Shah Unmesh, Lankin Claire M, Boyle Craig D, Chackalamannil Samuel, Greenlee William J, Neustadt Bernard R, Cohen-Williams Mary E, Higgins Guy A, Ng Kwokei, Varty Geoffrey B, Zhang Hongtao, Lachowicz Jean E
Schering-Plough Research Institute, 2015 Galloping Hill Road, Kenilworth, NJ 07033, USA.
Bioorg Med Chem Lett. 2008 Jul 15;18(14):4204-9. doi: 10.1016/j.bmcl.2008.05.069. Epub 2008 May 22.

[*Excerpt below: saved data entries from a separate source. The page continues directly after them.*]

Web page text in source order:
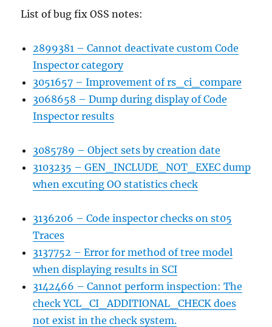
List of bug fix OSS notes:
2899381 – Cannot deactivate custom Code
Inspector category
3051657 – Improvement of rs_ci_compare
3068658 – Dump during display of Code
Inspector results
3085789 – Object sets by creation date
3103235 – GEN_INCLUDE_NOT_EXEC dump
when excuting OO statistics check
3136206 – Code inspector checks on st05
Traces
3137752 – Error for method of tree model
when displaying results in SCI
3142466 – Cannot perform inspection: The
check YCL_CI_ADDITIONAL_CHECK does
not exist in the check system.
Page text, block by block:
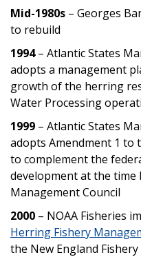
Mid-1980s – Georges
to rebuild
1994– Atlantic States
adopts a management
growth of the herring
Water Processing
1999 – Atlantic States
adopts Amendment 1 to
to complement the
development at the time
Management Council
2000 – NOAA Fisheries
Herring Fishery
the New England
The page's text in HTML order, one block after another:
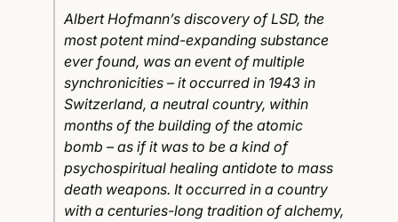
Albert Hofmann’s discovery of LSD, the
most potent mind-expanding substance
ever found, was an event of multiple
synchronicities – it occurred in 1943 in
Switzerland, a neutral country, within
months of the building of the atomic
bomb – as if it was to be a kind of
psychospiritual healing antidote to mass
death weapons. It occurred in a country
with a centuries-long tradition of alchemy,
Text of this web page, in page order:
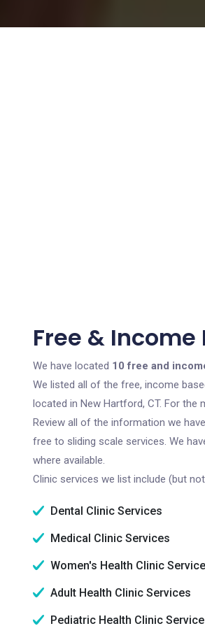
Free &
We have located 10 free and
We listed all of the free, income
located in New Hartford, CT. For
Review all of the information we
free to sliding scale services. We
where available.
Clinic services we list include (but
Dental Clinic Services
Medical Clinic Services
Women's Health Clinic
Adult Health Clinic Services
Pediatric Health Clinic
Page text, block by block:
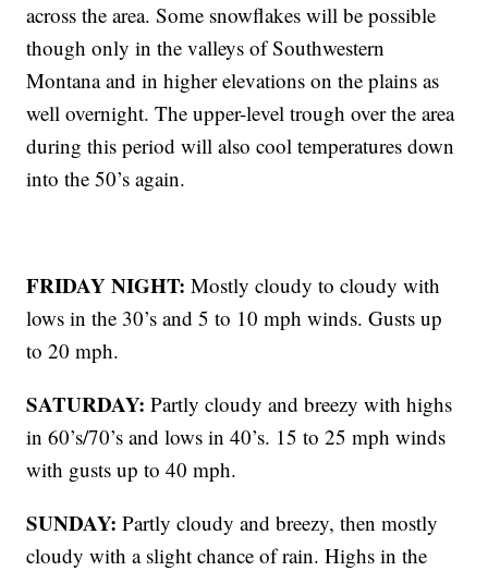
across the area. Some snowflakes will be possible
though only in the valleys of Southwestern
Montana and in higher elevations on the plains as
well overnight. The upper-level trough over the area
during this period will also cool temperatures down
into the 50’s again.
FRIDAY NIGHT: Mostly cloudy to cloudy with
lows in the 30’s and 5 to 10 mph winds. Gusts up
to 20 mph.
SATURDAY:Partly cloudy and breezy with highs
in 60’s/70’s and lows in 40’s. 15 to 25 mph winds
with gusts up to 40 mph.
SUNDAY:Partly cloudy and breezy, then mostly
cloudy with a slight chance of rain. Highs in the
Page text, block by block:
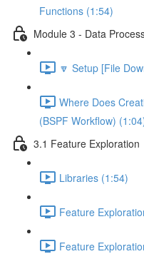
Functions (1:54)
Module 3 - Data
🔽 Setup [File
Where Does
(BSPF Workflow)
3.1 Feature Exploration
Libraries (1:54)
Feature
Feature
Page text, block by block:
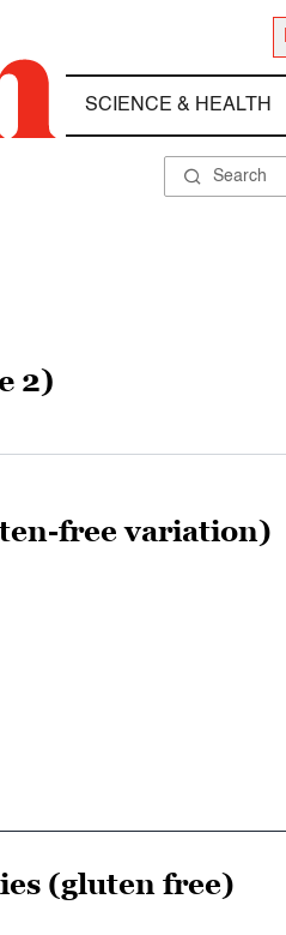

SCH 58261 is a reported adenosine A(2A) receptor antagonist which is active in rat in vivo models of Parkinson's Disease upon ip administration. However, it has poor selectivity versus the A(1) receptor and does not demonstrate oral activity. Quinoline analogs have improved upon the selectivity and pharmacokinetics of SCH 58261, but were difficult to handle due to poor aqueous solubility. We report the design and synthesis of fused heterocyclic analogs of SCH 58261 with aqueous solubility as well as improved A(2A) receptor binding selectivity and pharmacokinetic properties. In particular, the tetrahydronaphthyridine 4s has excellent A(2A) receptor in vitro binding affinity and selectivity, is active orally in a rat in vivo model of Parkinson's Disease, and has aqueous solubility of 100 microM at physiological pH.